An interesting property of polyelectrolyte gels is that they can undergo a discontinuous first-order volume phase transition due to changes in the quality of the solvent surrounding the gel. This means that with a very slight change in the salt concentration, temperature, or pH of the solvent, it can be possible to change the volume of the gel by a factor of several hundred or more than a thousand times. Many novel applications of polyelectrolyte gels, including the use of these gels as capsules for drug delivery and as motors for microfluidic actuation, seek to exploit this discontinuous change in the gel volume as a means of implementing an on-off switching device. To this end we are using molecular simulations to study the properties of polyelectrolyte gels, focusing our effort on understanding the thermodynamic principles that causes the phase transition, so that this phenomenon can be better controlled in real applications. The MPEG animation shown here was produced from simulation data generated using a coarse-grained molecular model for a swollen polyelectrolyte gel, and shows that divalent cations (red) are much more strongly attracted to the anionic polyelectrolyte network backbone (blue) than are the monovalent cations (white). Quantitative analysis of the simulation data allows us to gain insight into the interplay between energetic and entropic effects as the polyelectrolyte gel undergoes the volume phase transition and provide explanation for certain experimental observations.
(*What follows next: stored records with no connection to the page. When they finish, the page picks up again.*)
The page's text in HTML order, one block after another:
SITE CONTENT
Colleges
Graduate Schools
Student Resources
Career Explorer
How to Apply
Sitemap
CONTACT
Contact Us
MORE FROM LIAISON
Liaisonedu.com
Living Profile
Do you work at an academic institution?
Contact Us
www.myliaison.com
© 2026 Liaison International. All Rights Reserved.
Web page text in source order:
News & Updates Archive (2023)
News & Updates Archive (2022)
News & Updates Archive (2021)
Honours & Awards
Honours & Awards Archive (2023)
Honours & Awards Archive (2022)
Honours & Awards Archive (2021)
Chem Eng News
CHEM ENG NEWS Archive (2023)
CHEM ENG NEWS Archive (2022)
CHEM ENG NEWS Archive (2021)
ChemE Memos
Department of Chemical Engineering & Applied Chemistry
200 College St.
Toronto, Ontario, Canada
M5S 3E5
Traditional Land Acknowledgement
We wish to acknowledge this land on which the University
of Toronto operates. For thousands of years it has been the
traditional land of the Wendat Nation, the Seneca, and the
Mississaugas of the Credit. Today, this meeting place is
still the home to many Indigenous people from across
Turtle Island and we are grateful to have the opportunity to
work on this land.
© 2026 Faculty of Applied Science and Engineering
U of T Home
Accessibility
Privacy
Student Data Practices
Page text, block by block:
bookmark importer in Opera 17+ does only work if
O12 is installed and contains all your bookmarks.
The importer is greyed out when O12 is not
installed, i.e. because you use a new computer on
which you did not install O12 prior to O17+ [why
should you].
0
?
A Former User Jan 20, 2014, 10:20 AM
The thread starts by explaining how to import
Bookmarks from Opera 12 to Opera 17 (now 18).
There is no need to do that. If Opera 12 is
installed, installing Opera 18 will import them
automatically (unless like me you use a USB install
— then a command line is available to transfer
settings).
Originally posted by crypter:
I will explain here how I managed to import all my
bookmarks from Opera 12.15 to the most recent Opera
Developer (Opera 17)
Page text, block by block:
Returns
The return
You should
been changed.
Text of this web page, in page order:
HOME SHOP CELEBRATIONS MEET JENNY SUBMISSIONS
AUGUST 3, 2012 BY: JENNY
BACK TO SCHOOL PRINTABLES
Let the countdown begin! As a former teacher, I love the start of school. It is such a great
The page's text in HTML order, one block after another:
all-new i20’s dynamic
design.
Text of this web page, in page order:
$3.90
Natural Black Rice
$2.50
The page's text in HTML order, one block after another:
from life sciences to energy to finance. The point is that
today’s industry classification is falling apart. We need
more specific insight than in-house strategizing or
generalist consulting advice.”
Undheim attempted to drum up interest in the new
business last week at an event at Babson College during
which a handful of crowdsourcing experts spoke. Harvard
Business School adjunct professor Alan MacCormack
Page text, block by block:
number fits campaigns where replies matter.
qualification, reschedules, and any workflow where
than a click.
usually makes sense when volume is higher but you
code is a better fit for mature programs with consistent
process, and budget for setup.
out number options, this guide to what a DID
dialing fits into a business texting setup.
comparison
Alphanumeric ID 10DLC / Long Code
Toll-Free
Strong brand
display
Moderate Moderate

1. Qiliang Yan and Juan J. de Pablo.
   "Monte Carlo Simulation of a Coarse-Grained Model of Polyelectrolyte Networks".
   Physical Review Letters 91(1) 018301, July 4, 2003. [doi:10.1103/PhysRevLett.91.018301] [APS/PRL]
2. De-Wei Yin, Qiliang Yan, and Juan J. de Pablo.
   "Molecular Dynamics Simulation of Discontinuous Volume Phase Transitions in Highly-Charged Crosslinked Polyelectrolyte Networks with Explicit Counterions in Good Solvent".
   Journal of Chemical Physics 123(17):174909, November 1, 2005. [doi:10.1063/1.2102827] [AIP/JCP]
3. De-Wei Yin, Ferenc Horkay, Jack F. Douglas, and Juan J. de Pablo.
   "Molecular Simulation of the Swelling of Polyelectrolyte Gels by Monovalent and Divalent Counterions".
   Journal of Chemical Physics, 129(15):154902, October 16, 2008. [doi:10.1063/1.2991179] [AIP/JCP]
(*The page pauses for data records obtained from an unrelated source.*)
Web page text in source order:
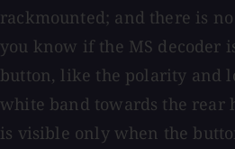
rackmounted; and there is
you know if the MS decoder
button, like the polarity and
white band towards the rear
is visible only when the
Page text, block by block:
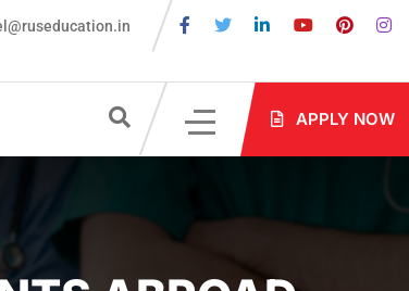
Admission in Russia?
APPLY NOW
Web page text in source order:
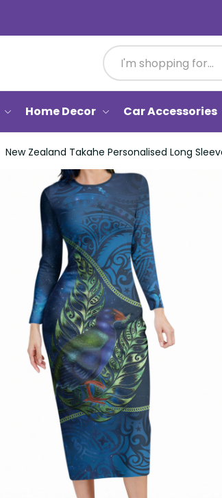
Home Decor Car Accessories
New Zealand Takahe Personalised Long
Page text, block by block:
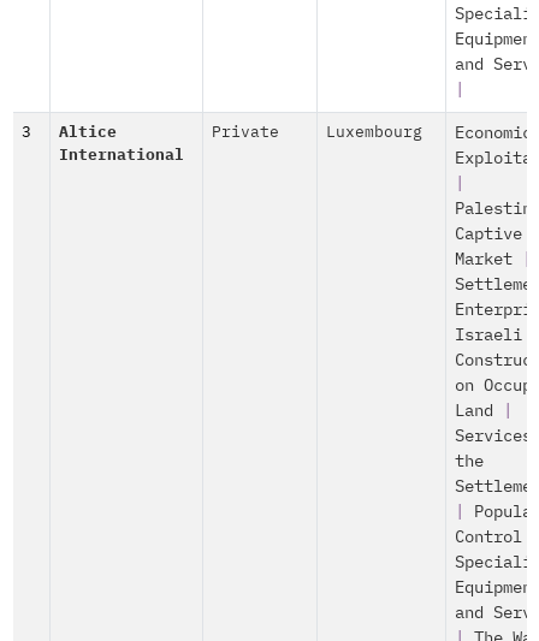
and
3
Altice
International
Private Luxembourg
Economic
Captive
Market|
Israeli
on
Land
the
Control
and
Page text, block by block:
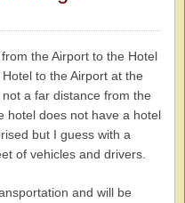
the Airport to the Hotel
to the Airport at the
a far distance from the
hotel does not have a hotel
but I guess with a
of vehicles and drivers.
and will be
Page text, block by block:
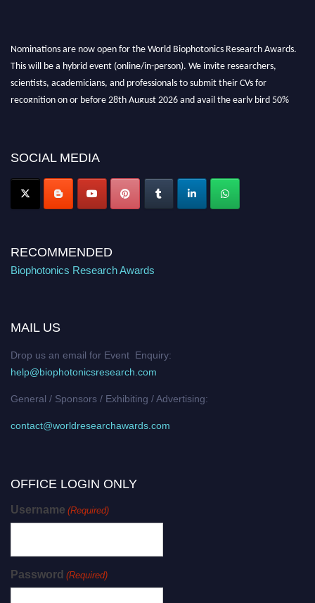
Nominations are now open for the World Biophotonics Research Awards.
This will be a hybrid event (online/in-person). We invite researchers,
scientists, academicians, and professionals to submit their CVs for
recognition on or before 28th August 2026 and avail the early bird 50%
Stay tuned for more updates!
SOCIAL MEDIA
RECOMMENDED
Biophotonics Research Awards
MAIL US
Drop us an email for Event Enquiry:
help@biophotonicsresearch.com
General / Sponsors / Exhibiting / Advertising:
contact@worldresearchawards.com
OFFICE LOGIN ONLY
Username (Required)
Password (Required)

Folding and Aggregation of Polyglutamines

The aim of this project is to study, at a molecular detail, the folding and aggregation of long polyglutamine (PolyQ) chains. Under some circumstances, these peptides fold onto themselves adopting a metastable conformation that is believed to be the nucleus for subsequent polymerization of additional chains. Our work is motivated by a desire to understand the molecular mechanisms behind such a nucleated growth polymerization process, and by the fact that polyglutamine is of central importance in a number of neurodegenerative disorders, most notably Huntington's Disease; literature studies concur in that a better understanding of the thermodynamics and kinetics of PolyQ folding and aggregation will accelerate the development of therapeutic treatments for Huntington's and other expanded PolyQ diseases.
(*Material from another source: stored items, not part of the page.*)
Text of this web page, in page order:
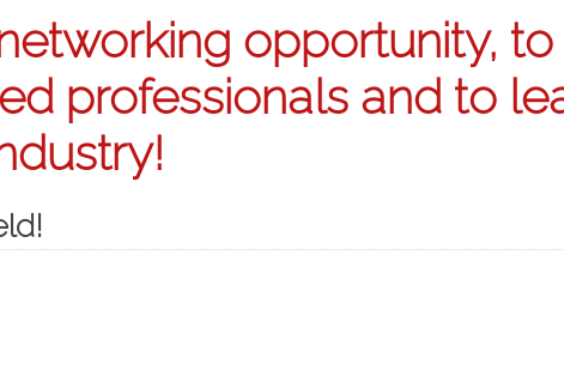
opportunity, to
professionals and to
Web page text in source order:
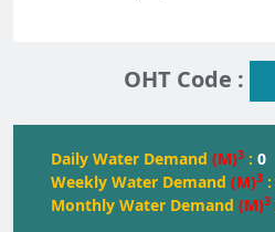
OHT Code :
Daily Water Demand (M)3 : 0
Weekly Water Demand (M)3 :
Monthly Water Demand (M)3
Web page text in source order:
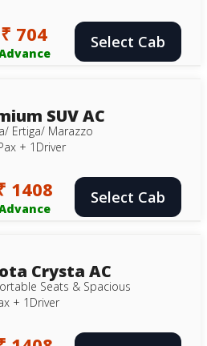
₹ 704 Select Cab
SUV AC
Ertiga/ Marazzo
+ 1Driver
1408 Select Cab
Crysta AC
Seats & Spacious
+ 1Driver
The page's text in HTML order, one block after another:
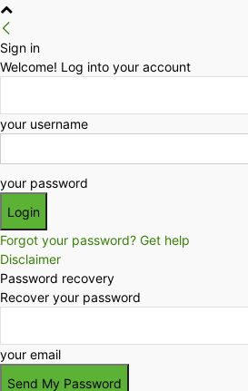
Sign in
Welcome! Log into your account
your username
your password
Forgot your password? Get help
Disclaimer
Password recovery
Recover your password
your email
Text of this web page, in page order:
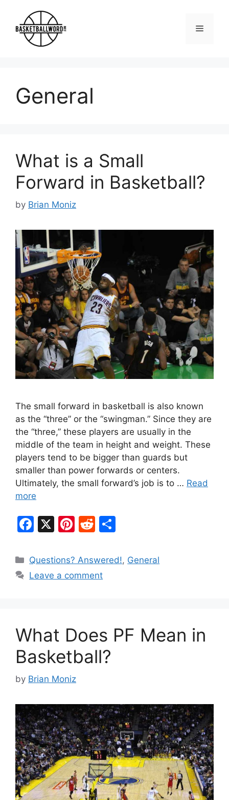
content
Menu
General
What is a Small
Forward in Basketball?
by Brian Moniz
The small forward in basketball is also known
as the “three” or the “swingman.” Since they are
the “three,” these players are usually in the
middle of the team in height and weight. These
players tend to be bigger than guards but
smaller than power forwards or centers.
Ultimately, the small forward’s job is to … Read
more
F
c
e
k
X
Pi
er
e
R
d
di
ar
Categories
Questions? Answered!, General
Leave a comment
What Does PF Mean in
Basketball?
by Brian Moniz
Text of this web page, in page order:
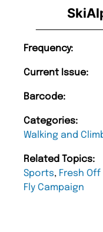
Frequency:
Current Issue:
Barcode:
Categories:
Walking and
Related Topics:
Sports, Fresh Off
Fly Campaign
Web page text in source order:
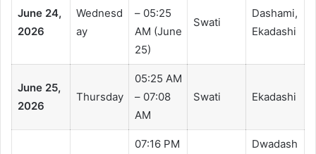
June 24,
2026
Wednesd
ay
– 05:25
AM (June
25)
Swati
Dashami,
Ekadashi
June 25,
2026
Thursday
05:25 AM
– 07:08
AM
Swati Ekadashi
07:16 PM
Dwadash
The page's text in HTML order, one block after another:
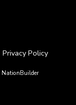
Privacy Policy
NationBuilder

With this goal in mind, the project has been divided into several sub-projects involving:

• the development of new simulation techniques that will enable efficient study of the PolyQ folding and aggregation processes, including a detailed analysis of the relevant transition states
• the study of the folding process of individual PolyQ chains into plausible, metastable candidate folded structures
• the study of the polymerization or aggregation process of multiple chains into stable oligomeric aggregates
• the study of the effects of additives (solutes) and site mutations on the folding of individual chains and the aggregation of multiple chains

A detailed, atomic-level understanding of the pathways through which polyglutamine folds and polymerizes will emerge out of these studies, as well as methodological and fundamental advances that will have a positive, wide-ranging impact on the scientific community's ability to understand protein misfolding and aggregation. Finally, the insights into PolyQ structure and dynamics under a variety of conditions will be of considerable use for development of therapeutic strategies.